I’m not giving you permission to tell your best friend that she’s a lazy slob, in hopes that she’ll cry into a tub of Ben & Jerry’s about it. But it is time that we all stop allowing our loved ones to make bad decisions and appear to accept it. Now we all know that people are entitled to live their lives the way they see fit, and you can’t force someone’s hand. However, if you love them, you need to tell the truth- even if the truth is that they’re an idiot. Have you ever found yourself saying to a friend “I don’t agree with what you’re doing, but I respect your decision and I’ll be here for you no matter what”? Well, it’s time to take the RESPECK out, and tell your loved one that they’ve lost their natural minds.
This idea came about when I was a very harsh critic to a friend of mine a few months ago. I frankly stated that their behavior was ridiculous, and that I disagreed with their actions regarding a relationship issue. I told this person they were being a complete idiot, and that if they didn’t want to be unhappy forever, they needed to start making the right choices. This person took everything in stride and thanked me for being so frank with them. Even when I assumed they may not want to talk to me again, they were appreciative of my wealth of wisdom, and said I should write about keepin’ it real.

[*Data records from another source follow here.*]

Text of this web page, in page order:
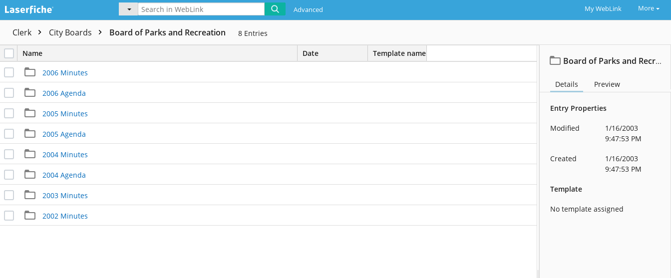
Advanced My WebLink More
Clerk City Boards Board of Parks and Recreation 8 Entries
Name Date Template name
2006 Minutes
2006 Agenda
2005 Minutes
2005 Agenda
2004 Minutes
2004 Agenda
2003 Minutes
2002 Minutes
Board of Parks and Recreation
Details Preview
Entry Properties
Modified
1/16/2003
9:47:53 PM
Created
1/16/2003
9:47:53 PM
Template
No template assigned
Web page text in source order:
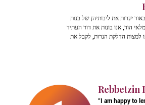
יקרות את ליבותיהן של בנות
הוד, אנו בונות את דור העתיד
למצות הדלקת הנרות, לקבל את
Rebbetzin
"I am happy to

Guess what, everyone? You’re allowed to disagree with the people who are the closest to you. It’s also okay to not support the decisions they make that ruins their lives and still love them (and vice versa). You’d be surprised how many people actually need to hear a bit of harsh reality from a homie in order to change their behavior. Let’s go back to our friend who likes to eat. If you have a best friend who has terrible eating habits, seems not care about her health, and doesn’t work out, it’s okay to tell her she needs to put the sandwiches down. Sure, she may be offended initially, but if you tell her how much you care for her and want to see her live long enough to be featured on the Today Show in 70 years, she’ll probably understand. We need to stop being afraid to lose friendships over telling people the truth. If your friendship is pure and genuine, these types of conversations shouldn’t be an issue.

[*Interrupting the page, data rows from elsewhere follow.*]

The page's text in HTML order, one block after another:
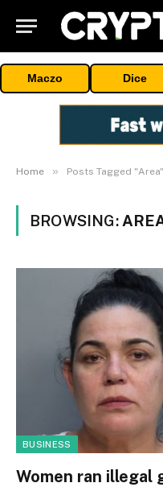
Maczo Dice
Home » Posts Tagged "Area"
BROWSING:
BUSINESS
Women ran illegal

I am a poster-child for this type of communication, and I thank my friends for it. I often like to make the same mistakes (mostly with men) multiple times, just to ensure that they’re terrible decisions. My friends have kindly advised me that I’m insane and the choices I have made have ultimately placed where I am today. No one sugar-coated their words, telling me that they would go along with my decisions. I received a swift kick to the ass, telling me to get my shit together, otherwise I might as well get ready for my cats. When you hear this type of feedback, initially you’re upset, mumbling to no one that you can do whatever you want. Then you start to realize, “Hey, maybe Mary is right. I should stop letting my ex-boyfriend back in my life. Nothing good ever will come from it. And she was also right about eating Lay’s Potato Chips. I love her.” I once had a friend call me during her wedding weekend, all because she found out I did something stupid. She angrily told me she loved me, but that I was a fool to continue my shenanigans, and hoped that I would soon get my act together. I did, and I am forever grateful to her-and so is my heart.

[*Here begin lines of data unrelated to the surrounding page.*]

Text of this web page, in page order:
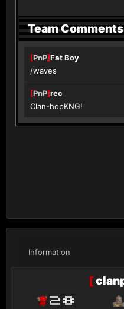
Information
[
28
Team Comments
[PnP]Fat Boy
/waves
[PnP]rec
Clan-hopKNG!

So if your friend complains she can’t fit in her jeans, but always want to go to the buffet, say something. Have a girlfriend who can’t seem to find a man, but won’t talk to anyone under 6 feet? Check her. Know someone who can’t afford to move out of his parent’s house, yet has 50 pairs of Ferragamos? Tell him to GET IT TOGETHER. They all may hate your for about 5 seconds, but they’ll thank you for it. Well, maybe some won’t thank you and might actually stop being your friend, but they suck.